Return every record verbatim, omitting all pictures.

### LISTED RECORDS:

◇ ◇ ◇

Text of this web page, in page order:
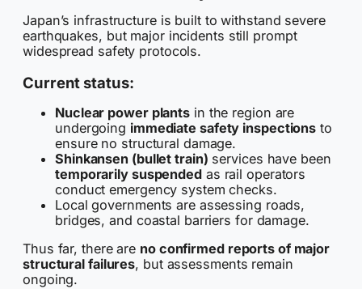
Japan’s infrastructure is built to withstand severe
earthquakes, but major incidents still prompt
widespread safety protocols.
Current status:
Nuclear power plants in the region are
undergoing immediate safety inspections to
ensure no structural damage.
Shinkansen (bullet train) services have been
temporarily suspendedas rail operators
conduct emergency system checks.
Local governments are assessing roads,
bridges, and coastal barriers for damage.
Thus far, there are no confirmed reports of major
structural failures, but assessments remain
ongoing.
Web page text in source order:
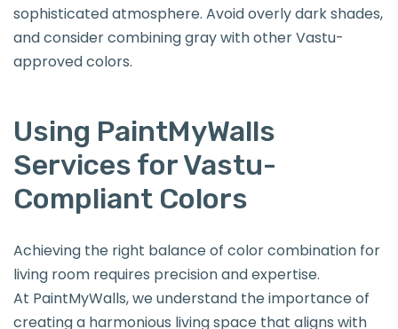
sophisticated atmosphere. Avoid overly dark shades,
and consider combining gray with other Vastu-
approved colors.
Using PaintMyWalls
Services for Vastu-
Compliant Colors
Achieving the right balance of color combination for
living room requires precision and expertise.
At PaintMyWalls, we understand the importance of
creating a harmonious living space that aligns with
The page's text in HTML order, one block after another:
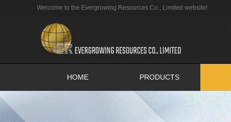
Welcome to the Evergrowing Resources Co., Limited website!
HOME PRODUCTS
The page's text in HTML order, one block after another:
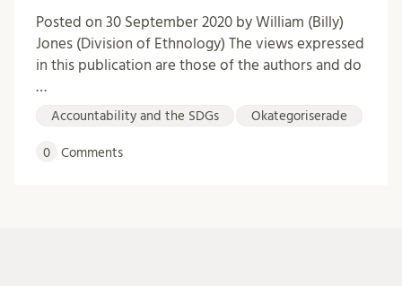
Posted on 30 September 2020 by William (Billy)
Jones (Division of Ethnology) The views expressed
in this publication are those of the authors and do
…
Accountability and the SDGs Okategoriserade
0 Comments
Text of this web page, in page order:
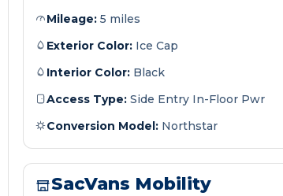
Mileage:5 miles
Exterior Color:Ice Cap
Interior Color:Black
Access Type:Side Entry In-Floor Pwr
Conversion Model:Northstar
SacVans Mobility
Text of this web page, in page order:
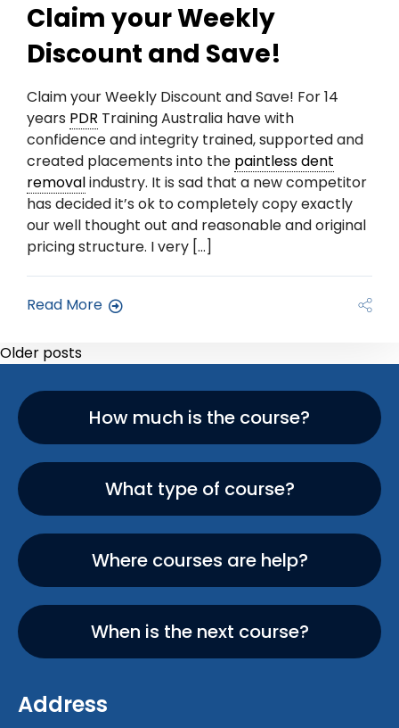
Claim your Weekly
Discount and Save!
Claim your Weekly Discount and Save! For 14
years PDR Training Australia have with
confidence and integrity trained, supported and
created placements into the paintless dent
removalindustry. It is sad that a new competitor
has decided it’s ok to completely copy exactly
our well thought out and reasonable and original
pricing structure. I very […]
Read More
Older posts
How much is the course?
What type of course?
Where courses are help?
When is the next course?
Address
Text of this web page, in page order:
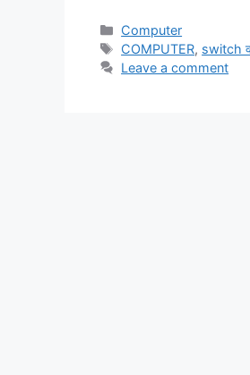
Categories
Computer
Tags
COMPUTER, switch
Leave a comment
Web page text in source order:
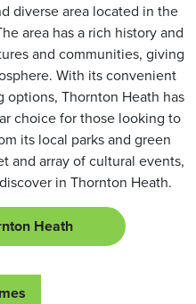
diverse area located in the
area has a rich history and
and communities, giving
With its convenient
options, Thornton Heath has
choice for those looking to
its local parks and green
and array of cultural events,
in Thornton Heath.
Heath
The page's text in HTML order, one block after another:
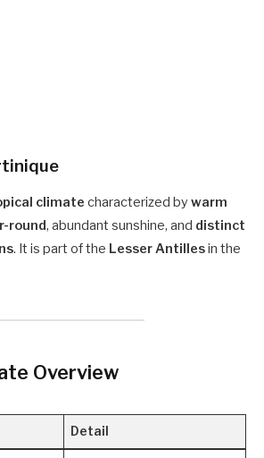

◇ ◇ ◇

### SOLUTION FOR THIS PROBLEM:
Text of this web page, in page order:
Japan’s infrastructure is built to withstand severe
earthquakes, but major incidents still prompt
widespread safety protocols.
Current status:
Nuclear power plants in the region are
undergoing immediate safety inspections to
ensure no structural damage.
Shinkansen (bullet train) services have been
temporarily suspendedas rail operators
conduct emergency system checks.
Local governments are assessing roads,
bridges, and coastal barriers for damage.
Thus far, there are no confirmed reports of major
structural failures, but assessments remain
ongoing.
Web page text in source order:
sophisticated atmosphere. Avoid overly dark shades,
and consider combining gray with other Vastu-
approved colors.
Using PaintMyWalls
Services for Vastu-
Compliant Colors
Achieving the right balance of color combination for
living room requires precision and expertise.
At PaintMyWalls, we understand the importance of
creating a harmonious living space that aligns with
The page's text in HTML order, one block after another:
Welcome to the Evergrowing Resources Co., Limited website!
HOME PRODUCTS
The page's text in HTML order, one block after another:
Posted on 30 September 2020 by William (Billy)
Jones (Division of Ethnology) The views expressed
in this publication are those of the authors and do
…
Accountability and the SDGs Okategoriserade
0 Comments
Text of this web page, in page order:
Mileage:5 miles
Exterior Color:Ice Cap
Interior Color:Black
Access Type:Side Entry In-Floor Pwr
Conversion Model:Northstar
SacVans Mobility
Text of this web page, in page order:
Claim your Weekly
Discount and Save!
Claim your Weekly Discount and Save! For 14
years PDR Training Australia have with
confidence and integrity trained, supported and
created placements into the paintless dent
removalindustry. It is sad that a new competitor
has decided it’s ok to completely copy exactly
our well thought out and reasonable and original
pricing structure. I very […]
Read More
Older posts
How much is the course?
What type of course?
Where courses are help?
When is the next course?
Address
Text of this web page, in page order:
Categories
Computer
Tags
COMPUTER, switch
Leave a comment
Web page text in source order:
diverse area located in the
area has a rich history and
and communities, giving
With its convenient
options, Thornton Heath has
choice for those looking to
its local parks and green
and array of cultural events,
in Thornton Heath.
Heath
The page's text in HTML order, one block after another:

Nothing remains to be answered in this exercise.